• Assignment: Please copy each line from the entries that contains the string "Shark".

── Provided records ──

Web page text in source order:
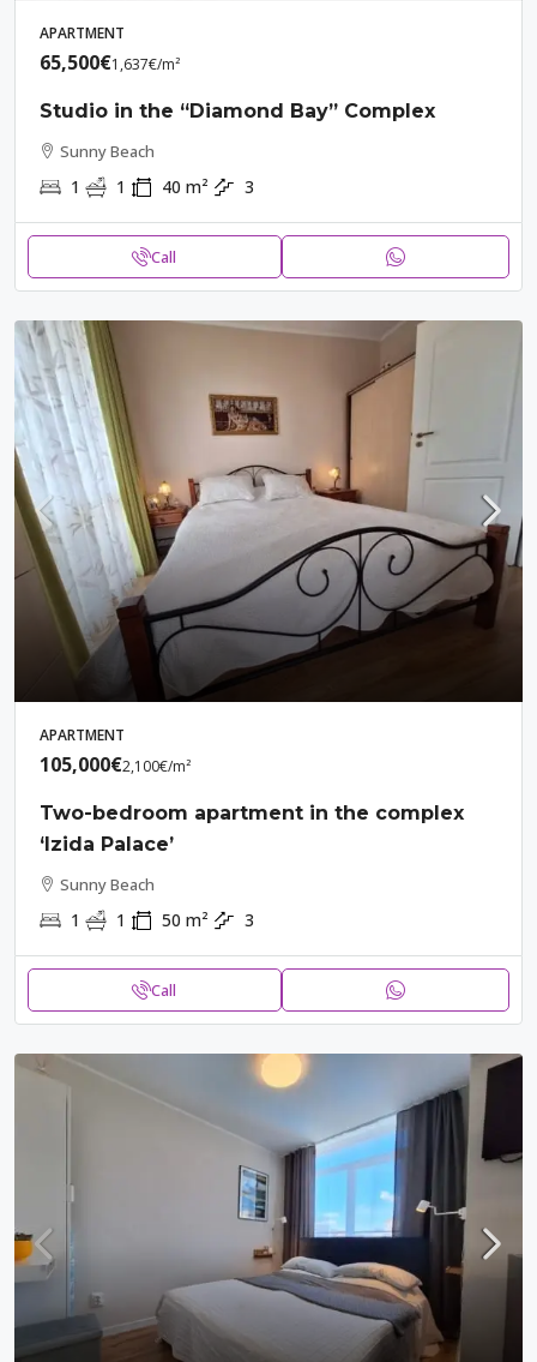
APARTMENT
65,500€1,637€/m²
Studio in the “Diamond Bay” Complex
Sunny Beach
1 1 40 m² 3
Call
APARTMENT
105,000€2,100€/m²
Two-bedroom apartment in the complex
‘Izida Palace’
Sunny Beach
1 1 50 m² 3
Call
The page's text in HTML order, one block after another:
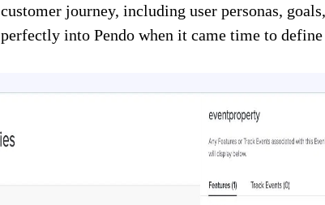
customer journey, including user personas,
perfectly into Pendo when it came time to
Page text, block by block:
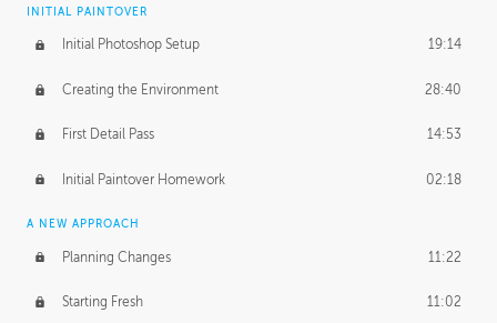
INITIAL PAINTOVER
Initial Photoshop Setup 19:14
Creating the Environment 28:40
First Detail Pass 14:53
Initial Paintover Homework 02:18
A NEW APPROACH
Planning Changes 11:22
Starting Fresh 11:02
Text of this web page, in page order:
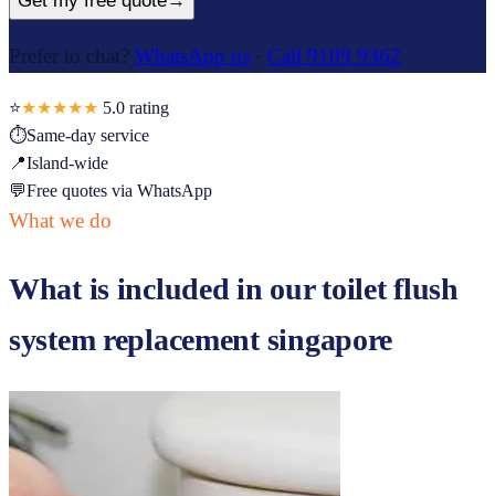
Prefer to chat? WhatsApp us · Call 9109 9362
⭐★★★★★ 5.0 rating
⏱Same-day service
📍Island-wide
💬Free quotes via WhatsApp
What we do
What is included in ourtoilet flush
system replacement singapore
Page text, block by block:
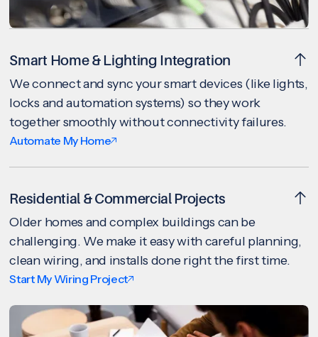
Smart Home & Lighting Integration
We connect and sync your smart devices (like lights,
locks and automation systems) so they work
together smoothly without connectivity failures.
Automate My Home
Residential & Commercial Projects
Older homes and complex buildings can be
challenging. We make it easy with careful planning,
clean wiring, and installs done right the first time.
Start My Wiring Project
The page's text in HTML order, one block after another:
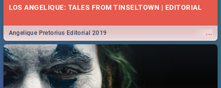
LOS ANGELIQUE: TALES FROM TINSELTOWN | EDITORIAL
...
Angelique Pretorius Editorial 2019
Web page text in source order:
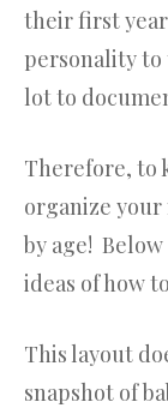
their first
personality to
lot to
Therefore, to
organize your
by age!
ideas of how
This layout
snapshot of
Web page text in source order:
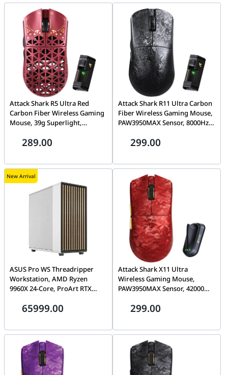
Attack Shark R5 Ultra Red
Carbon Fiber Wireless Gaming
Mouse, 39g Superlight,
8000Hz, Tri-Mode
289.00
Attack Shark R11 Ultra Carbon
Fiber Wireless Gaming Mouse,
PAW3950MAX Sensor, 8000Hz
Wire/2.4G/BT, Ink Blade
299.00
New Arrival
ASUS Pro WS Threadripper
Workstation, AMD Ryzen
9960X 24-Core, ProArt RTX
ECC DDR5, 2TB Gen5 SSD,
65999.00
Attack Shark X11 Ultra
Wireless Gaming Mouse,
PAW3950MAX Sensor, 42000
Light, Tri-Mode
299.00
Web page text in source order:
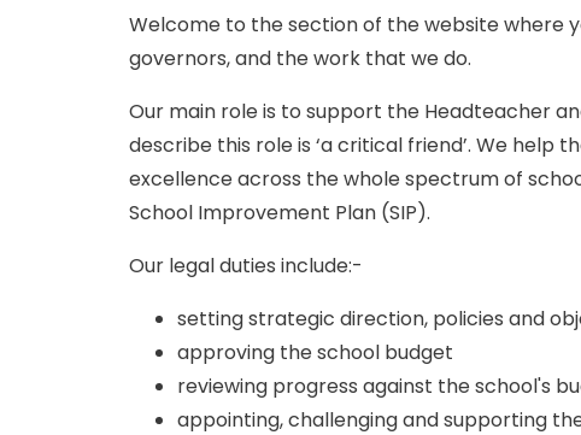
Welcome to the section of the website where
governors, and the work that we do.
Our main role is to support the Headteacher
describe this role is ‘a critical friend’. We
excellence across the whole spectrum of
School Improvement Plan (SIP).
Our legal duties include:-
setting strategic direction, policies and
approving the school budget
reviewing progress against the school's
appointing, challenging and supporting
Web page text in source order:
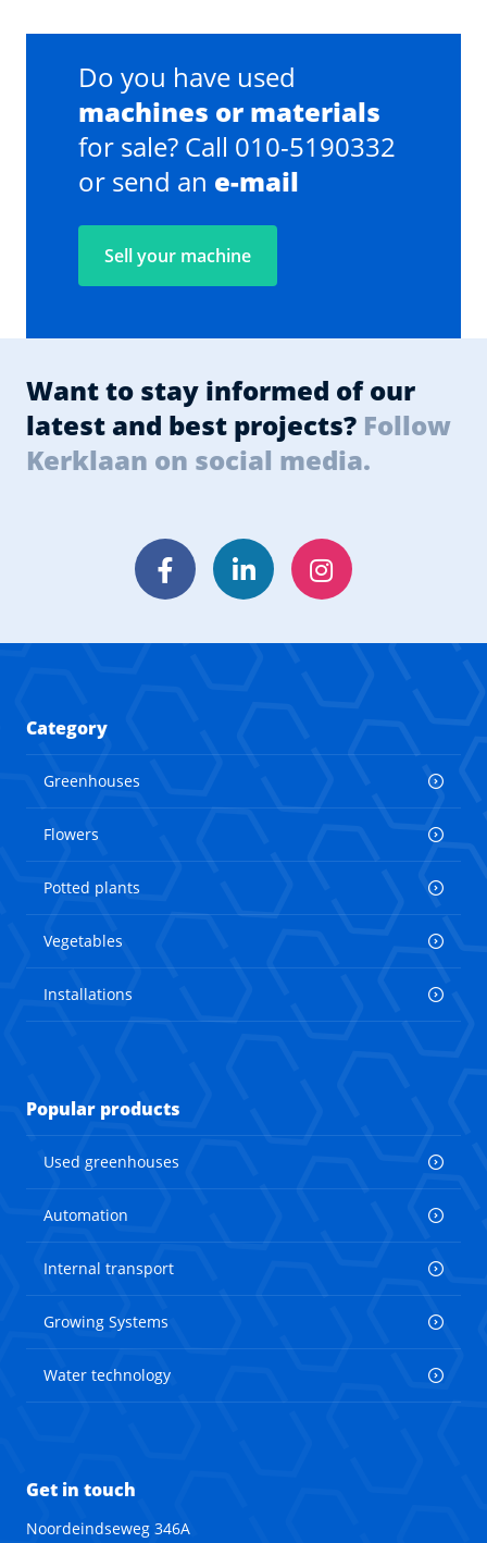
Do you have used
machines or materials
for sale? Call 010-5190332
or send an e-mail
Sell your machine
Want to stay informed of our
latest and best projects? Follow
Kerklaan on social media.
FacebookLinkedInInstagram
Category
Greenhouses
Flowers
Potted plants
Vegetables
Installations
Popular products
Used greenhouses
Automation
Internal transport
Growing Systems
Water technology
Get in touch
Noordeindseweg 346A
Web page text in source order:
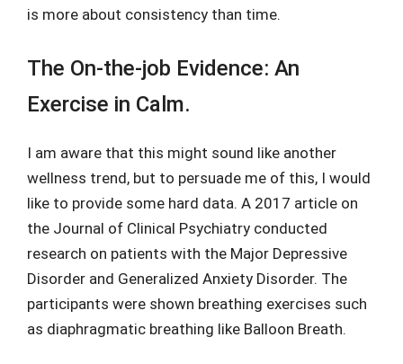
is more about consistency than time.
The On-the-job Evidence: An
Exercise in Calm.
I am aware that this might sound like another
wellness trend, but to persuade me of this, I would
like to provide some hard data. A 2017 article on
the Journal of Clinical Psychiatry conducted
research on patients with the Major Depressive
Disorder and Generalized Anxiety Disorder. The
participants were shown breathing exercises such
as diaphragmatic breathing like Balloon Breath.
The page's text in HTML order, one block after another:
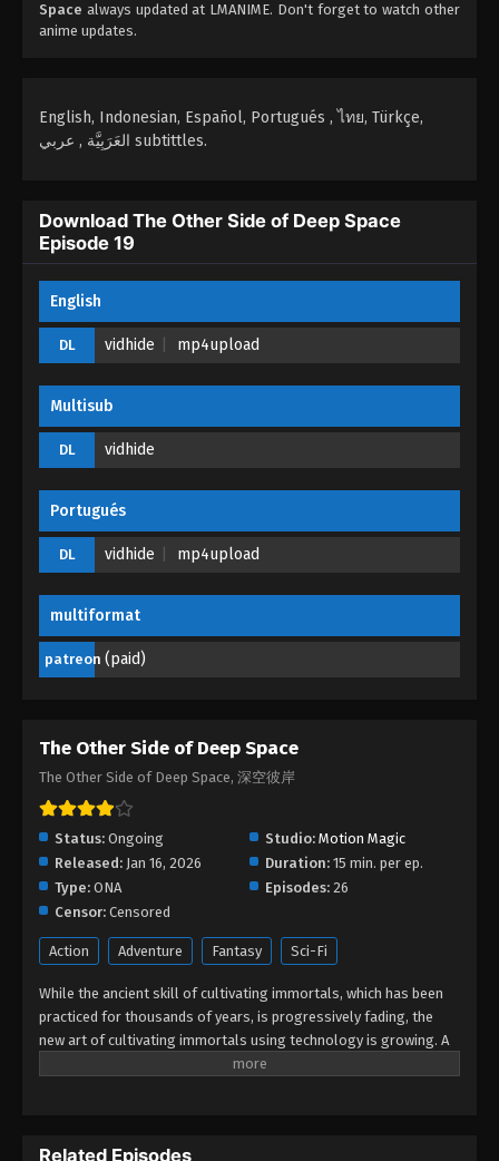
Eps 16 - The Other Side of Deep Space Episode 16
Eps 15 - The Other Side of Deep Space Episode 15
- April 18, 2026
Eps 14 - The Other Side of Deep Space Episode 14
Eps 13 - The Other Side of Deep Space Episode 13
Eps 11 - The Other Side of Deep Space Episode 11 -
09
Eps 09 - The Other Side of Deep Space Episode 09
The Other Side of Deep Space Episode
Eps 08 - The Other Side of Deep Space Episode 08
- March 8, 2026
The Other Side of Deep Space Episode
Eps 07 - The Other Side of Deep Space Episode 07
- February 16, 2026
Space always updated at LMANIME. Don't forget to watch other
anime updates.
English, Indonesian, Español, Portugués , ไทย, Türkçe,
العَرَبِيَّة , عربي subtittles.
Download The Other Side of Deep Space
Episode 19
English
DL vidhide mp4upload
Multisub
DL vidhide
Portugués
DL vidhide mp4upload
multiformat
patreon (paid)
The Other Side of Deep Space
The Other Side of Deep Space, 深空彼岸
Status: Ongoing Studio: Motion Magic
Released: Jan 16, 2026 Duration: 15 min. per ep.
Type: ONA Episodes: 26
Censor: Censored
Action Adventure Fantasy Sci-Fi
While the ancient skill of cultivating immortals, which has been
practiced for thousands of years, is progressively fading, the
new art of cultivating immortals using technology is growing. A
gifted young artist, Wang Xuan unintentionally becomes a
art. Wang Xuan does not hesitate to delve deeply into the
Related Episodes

───

• Answer area:
Attack Shark R5 Ultra Red
Attack Shark R11 Ultra Carbon
Attack Shark X11 Ultra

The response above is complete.